没错,今天他是陪同自己的爷爷一起前来拜访前陆军元帅,奥拉斯-塞巴斯蒂亚尼-德-拉波塔伯爵的,这位伯爵是爷爷旧日的好友。
虽然早已经淡出军界在家颐养天年,但是不管怎么样。一位曾经的陆军元帅都会在军队里拥有不小的影响力,因此争取到他的支持的话是十分有好处的——尤其是夏尔此时正好就在陆军部当中任职的时候。
也正因为如此,听到爷爷说对方只能再活一年半载之后,夏尔心里不由得稍稍有些失落。
“一年半载还不够吗?年轻人?”似乎是看出了夏尔的心中所想,侯爵轻轻摇了摇头,“已经够用了。”“确实够用了。”夏尔连忙端正了态度。“我只是觉得这位元帅有些可怜而已……毕竟遭遇到了那样的事情嘛。”
没错。就在三年前,这位元帅唯一的的女儿,却被他的女婿普拉斯兰公爵杀死,这种晚年境遇也确实值得旁人感叹。
“如果你真的怜悯他,那就当做什么都没有发生吧。”老侯爵突然转过头来。颇为严肃地叮嘱了夏尔,“我了解奥拉斯,他不是那种喜欢受人怜悯的人。”
“好的,我明白了,爷爷。”夏尔连忙点头应了下来。
祖孙两个在会客室当中并没有等多久,一位头发已经全部花白了的老人拄着手杖走了进来。看样子就是元帅本人了。
因为是在家中,这位老人穿着随便,上身只是穿着一件衬衣。他脸上有些疲惫而且密布皱纹。露在外面的皮肤也皱巴巴的,看上去老迈衰朽。也许是因为年老生病的缘故,他的眼神暗暗。动作也十分迟缓,需要依靠手杖才能在屋中走动。

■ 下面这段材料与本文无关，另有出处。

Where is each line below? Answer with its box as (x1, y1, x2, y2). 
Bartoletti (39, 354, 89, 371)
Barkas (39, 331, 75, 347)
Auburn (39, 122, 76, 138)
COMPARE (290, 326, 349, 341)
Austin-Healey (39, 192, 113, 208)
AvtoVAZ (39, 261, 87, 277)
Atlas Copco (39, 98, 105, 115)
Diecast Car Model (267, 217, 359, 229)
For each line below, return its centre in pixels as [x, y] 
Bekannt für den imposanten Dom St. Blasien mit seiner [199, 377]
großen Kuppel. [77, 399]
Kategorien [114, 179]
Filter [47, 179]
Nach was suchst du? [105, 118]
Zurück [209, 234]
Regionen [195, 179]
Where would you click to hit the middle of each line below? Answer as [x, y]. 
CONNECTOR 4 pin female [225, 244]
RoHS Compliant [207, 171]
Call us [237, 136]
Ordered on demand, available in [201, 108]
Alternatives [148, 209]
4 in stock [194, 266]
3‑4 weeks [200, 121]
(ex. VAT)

但是即使如此,他的表情里,似乎还残留着不少几十年戎马生涯所积累出来的刚毅之气。
“维克托,你总算来了。”一看到特雷维尔侯爵,老人的脸上露出了笑容。然后将手杖放到了一边,“我可等了你很久了。”
“奥拉斯。别这样说,我这不是来了嘛!”特雷维尔侯爵连忙走上前去。伸出双手拥抱住了自己的老朋友,“看上去你还挺精神的啊。”

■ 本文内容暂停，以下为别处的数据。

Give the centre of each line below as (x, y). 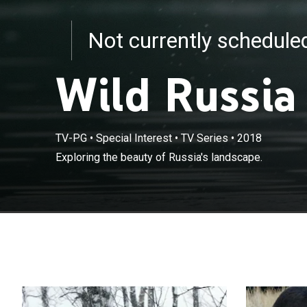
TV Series (204, 138)
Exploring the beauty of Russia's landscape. (159, 157)
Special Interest (134, 138)
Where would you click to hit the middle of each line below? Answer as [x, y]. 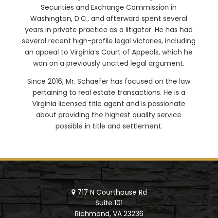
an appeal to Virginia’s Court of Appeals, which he [109, 52]
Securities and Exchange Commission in [109, 7]
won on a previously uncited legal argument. [109, 63]
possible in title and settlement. [109, 126]
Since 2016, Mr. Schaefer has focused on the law [109, 81]
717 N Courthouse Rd [112, 192]
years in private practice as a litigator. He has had [109, 29]
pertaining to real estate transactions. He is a [109, 92]

“哪里啊,只是勉强撑着而已,”元帅苦笑着摇了摇头,“都已经这把年纪了,还能怎么样呢?倒是你,现在还是精神得很啊,让人佩服。”
“哈,我也只是勉强撑着而已,谁不老啊。”特雷维尔侯爵也笑了笑,然后指了指他旁边的夏尔,“这就是我的孙子,夏尔。”
元帅将视线转到了夏尔身上,夏尔连忙向对方躬身致意。
端详了一下夏尔之后,元帅满意地点了点头,
“喔!还真是一表人才啊,难怪能够这么出名!维克托,恭喜你……能有这么优秀的孙子。”
“哈,你这是哪儿的话!”侯爵摇了摇头,但是显然并没有多少谦虚的意思,“他还只是个年轻人而已,要学的东西还有很多,也需要我们这些老辈人的指点和帮助。”
“指点和帮助……”元帅哑然失笑,“维克托,就算关心孙子,你也不用这么快就进入正题嘛……”
接着,不等侯爵回答,他就坐上了座位,然后示意祖孙两人也坐下。
“年轻人,因为我和你爷爷的关系,我就叫你夏吧?不介意吧?”
“当然可以了,这是我的荣幸!”夏尔连忙回答。“元帅,我的爷爷跟我说过您的许多光辉事迹,因此从小我就对您十分尊崇,您千万不用跟我讲客气,随便支使我就行。”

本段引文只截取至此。